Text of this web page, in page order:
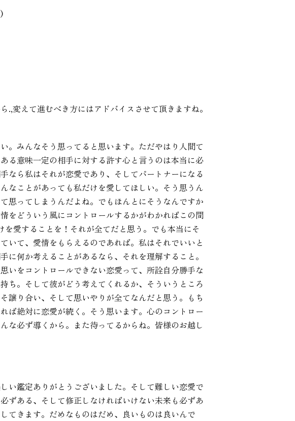
変えて進むべき方にはアドバイスさせて頂きますね。
。みんなそう思ってると思います。ただやはり人間て
る意味一定の相手に対する許す心と言うのは本当に必
なら私はそれが恋愛であり、そしてパートナーになる
なことがあっても私だけを愛してほしい。そう思うん
思ってしまうんだよね。でもほんとにそうなんですか
をどういう風にコントロールするかがわかればこの問
愛することを！それが全てだと思う。でも本当にそ
いて、愛情をもらえるのであれば。私はそれでいいと
何か考えることがあるなら、それを理解すること。
いをコントロールできない恋愛って、所詮自分勝手な
ち。そして彼がどう考えてくれるか、そういうところ
譲り合い、そして思いやりが全てなんだと思う。もち
ば絶対に恋愛が続く。そう思います。心のコントロー
な必ず導くから。また待ってるからね。皆様のお越し
い鑑定ありがとうございました。そして難しい恋愛で
ずある、そして修正しなければいけない未来も必ずあ
てきます。だめなものはだめ、良いものは良いんで
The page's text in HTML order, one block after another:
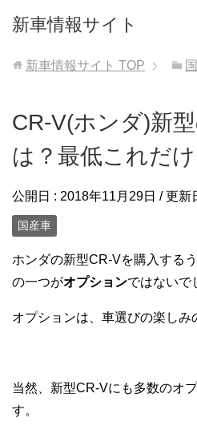
新車情報サイト
新車情報サイト TOP
CR-V(ホンダ)新
は？最低これだけ
公開日 : 2018年11月29日 / 更新
国産車
ホンダの新型CR-Vを購入する
の一つがオプションではないで
オプションは、車選びの楽しみ
当然、新型CR-Vにも多数のオ
す。
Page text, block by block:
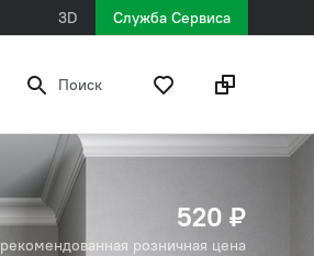
3D Служба Сервиса
Поиск
520 ₽
рекомендованная розничная цена
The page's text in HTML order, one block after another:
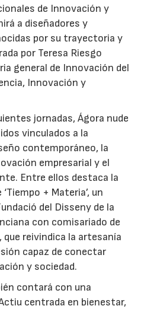
de Innovación y
a diseñadores y
por su trayectoria y
por Teresa Riesgo
general de Innovación del
Innovación y
jornadas, Ágora nude
vinculados a la
contemporáneo, la
empresarial y el
Entre ellos destaca la
+ Materia’, un
del Disseny de la
con comisariado de
que reivindica la artesanía
capaz de conectar
y sociedad.
contará con una
centrada en bienestar,
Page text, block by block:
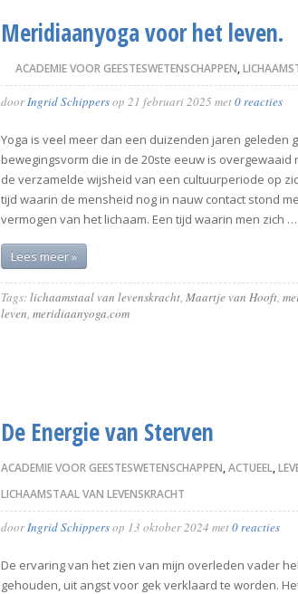
Meridiaanyoga voor het leven.
ACADEMIE VOOR GEESTESWETENSCHAPPEN,
doorIngrid Schippersop 21 februari 2025 met0 reacties
Yoga is veel meer dan een duizenden jaren geleden
bewegingsvorm die in de 20ste eeuw is overgewaaid
de verzamelde wijsheid van een cultuurperiode op
tijd waarin de mensheid nog in nauw contact stond
vermogen van het lichaam. Een tijd waarin men zich …
Lees meer »
Tags:lichaamstaal van levenskracht, Maartje van Hooft,
leven, meridiaanyoga.com
De Energie van Sterven
ACADEMIE VOOR GEESTESWETENSCHAPPEN,ACTUEEL,
LICHAAMSTAAL VAN LEVENSKRACHT
doorIngrid Schippersop 13 oktober 2024 met0 reacties
De ervaring van het zien van mijn overleden vader
gehouden, uit angst voor gek verklaard te worden.
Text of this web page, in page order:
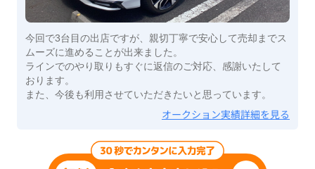
今回で3台目の出店ですが、親切丁寧で安心して売却までス
ムーズに進めることが出来ました。
ラインでのやり取りもすぐに返信のご対応、感謝いたして
おります。
また、今後も利用させていただきたいと思っています。
オークション実績詳細を見る
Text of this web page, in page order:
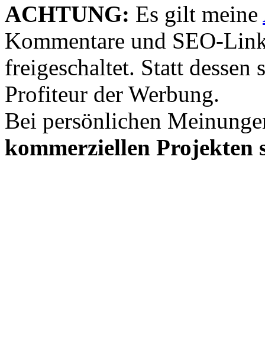
ACHTUNG: Es gilt meine
Kommentare und SEO-
freigeschaltet. Statt dessen
Profiteur der Werbung.
Bei persönlichen
kommerziellen Projekten
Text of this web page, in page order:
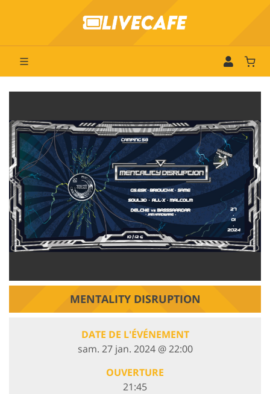
MENTALITY DISRUPTION
DATE DE L'ÉVÉNEMENT
sam. 27 jan. 2024 @ 22:00
OUVERTURE
21:45
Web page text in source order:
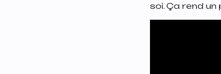
soi. Ça rend un
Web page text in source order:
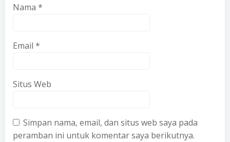
Nama *
Email *
Situs Web
Simpan nama, email, dan situs web saya pada
peramban ini untuk komentar saya berikutnya.
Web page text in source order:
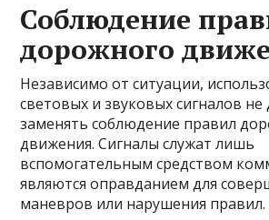
Соблюдение
дорожного
Независимо от ситуации,
световых и звуковых сигналов
заменять соблюдение правил
движения. Сигналы служат лишь
вспомогательным средством
являются оправданием для
маневров или нарушения правил.
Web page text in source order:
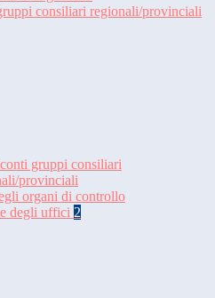
consiliari regionali/provinciali
gruppi consiliari
provinciali
organi di controllo
degli uffici 2
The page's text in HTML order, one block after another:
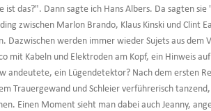
das?". Dann sagte ich Hans Albers. Da sagten sie
zwischen Marlon Brando, Klaus Kinski und Clint
Dazwischen werden immer wieder Sujets aus dem
mit Kabeln und Elektroden am Kopf, ein Hinweis
andeutete, ein Lügendetektor? Nach dem ersten
Trauergewand und Schleier verführerisch
Einen Moment sieht man dabei auch Jeanny,
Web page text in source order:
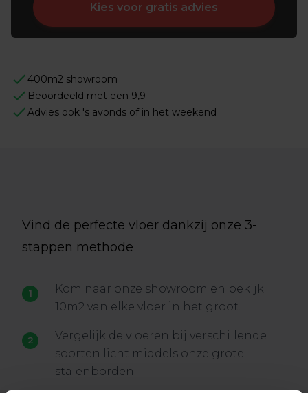
Kies voor gratis advies
400m2 showroom
Beoordeeld met een 9,9
Advies ook 's avonds of in het weekend
Vind de perfecte vloer dankzij onze 3-
stappen methode
Kom naar onze showroom en bekijk
10m2 van elke vloer in het groot.
Vergelijk de vloeren bij verschillende
soorten licht middels onze grote
stalenborden.
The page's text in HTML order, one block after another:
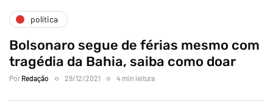
política
Bolsonaro segue de férias mesmo com
tragédia da Bahia, saiba como doar
Por Redação 29/12/2021 4 min leitura
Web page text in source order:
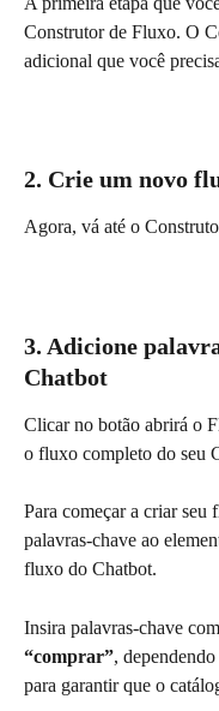
Construtor de Fluxo. O
adicional que você
2. Crie um novo
Agora, vá até o
3. Adicione
Chatbot
Clicar no botão abrirá o
o fluxo completo do seu
Para começar a criar
palavras-chave ao
fluxo do Chatbot.
Insira palavras-chave
“comprar”,
para garantir que o
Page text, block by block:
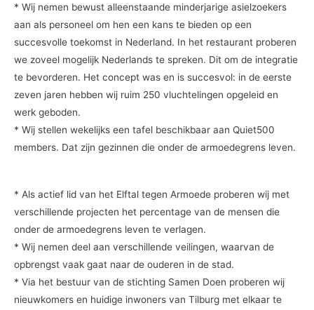
* Wij nemen bewust alleenstaande minderjarige asielzoekers
aan als personeel om hen een kans te bieden op een
succesvolle toekomst in Nederland. In het restaurant proberen
we zoveel mogelijk Nederlands te spreken. Dit om de integratie
te bevorderen. Het concept was en is succesvol: in de eerste
zeven jaren hebben wij ruim 250 vluchtelingen opgeleid en
werk geboden.
* Wij stellen wekelijks een tafel beschikbaar aan Quiet500
members. Dat zijn gezinnen die onder de armoedegrens leven.
* Als actief lid van het Elftal tegen Armoede proberen wij met
verschillende projecten het percentage van de mensen die
onder de armoedegrens leven te verlagen.
* Wij nemen deel aan verschillende veilingen, waarvan de
opbrengst vaak gaat naar de ouderen in de stad.
* Via het bestuur van de stichting Samen Doen proberen wij
nieuwkomers en huidige inwoners van Tilburg met elkaar te
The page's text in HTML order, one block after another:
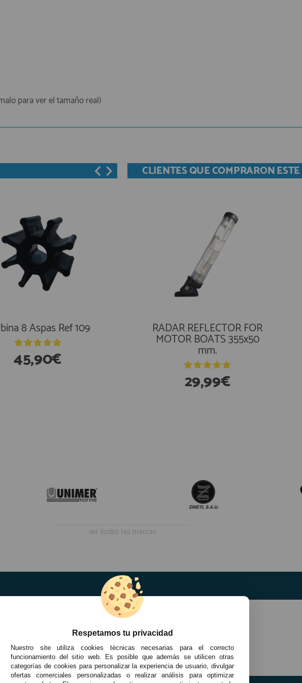
para ver el tamaño real)
8 Aspas Ref 109
45,90€
Turbina 9 Aspas Ref 115T
89,60€
CLIENTES QUE COMPRARON
Flag with Crown 30 x
20 cm
RADAR REFLECTOR FOR
MOTOR BOATS 355x50
mm.
29,99€
ver todas las marcas
Respetamos tu privacidad
Nuestro site utiliza cookies técnicas necesarias para el correcto
funcionamiento del sitio web. Es posible que además se utilicen otras
categorías de cookies para personalizar la experiencia de usuario, divulgar
ofertas comerciales personalizadas o realizar análisis para optimizar
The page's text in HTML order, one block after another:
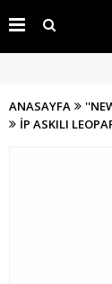
ANASAYFA
İP ASKILI
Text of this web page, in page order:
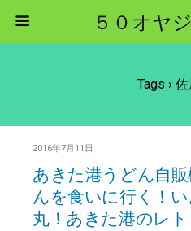
５０オヤ
Tags ›
2016年7月11日
あきた港うどん自
んを食いに行く！
丸！あきた港のレ
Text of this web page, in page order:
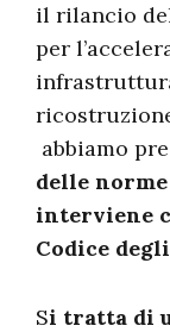
il rilancio
per
abbiamo
delle
interviene
Codice
Si tratta di
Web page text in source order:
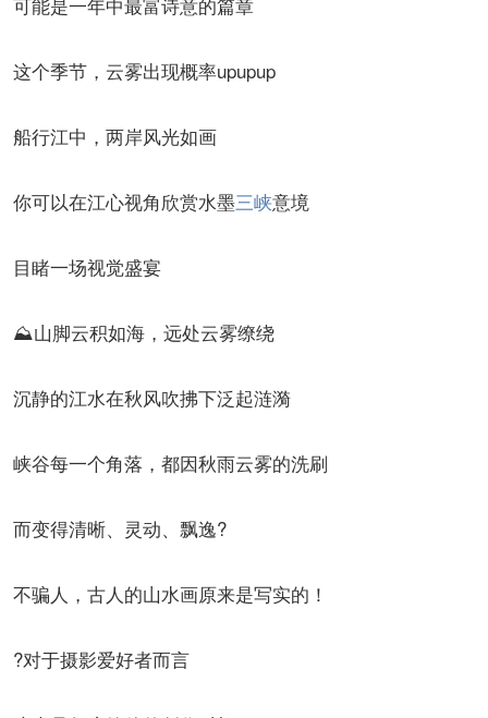
这个季节，云雾出现概率upupup
船行江中，两岸风光如画
你可以在江心视角欣赏水墨三峡意境
目睹一场视觉盛宴
⛰山脚云积如海，远处云雾缭绕
沉静的江水在秋风吹拂下泛起涟漪
峡谷每一个角落，都因秋雨云雾的洗刷
而变得清晰、灵动、飘逸?
不骗人，古人的山水画原来是写实的！
?对于摄影爱好者而言

- About this exercise -
Begin at the first line of the entries and stop after the line holding "譲り合い、そして思いやりが全てなんだと思う。もち"; repeat those lines exactly, but not the pictures.

- Exercise output -
Text of this web page, in page order:
変えて進むべき方にはアドバイスさせて頂きますね。
。みんなそう思ってると思います。ただやはり人間て
る意味一定の相手に対する許す心と言うのは本当に必
なら私はそれが恋愛であり、そしてパートナーになる
なことがあっても私だけを愛してほしい。そう思うん
思ってしまうんだよね。でもほんとにそうなんですか
をどういう風にコントロールするかがわかればこの問
愛することを！それが全てだと思う。でも本当にそ
いて、愛情をもらえるのであれば。私はそれでいいと
何か考えることがあるなら、それを理解すること。
いをコントロールできない恋愛って、所詮自分勝手な
ち。そして彼がどう考えてくれるか、そういうところ
譲り合い、そして思いやりが全てなんだと思う。もち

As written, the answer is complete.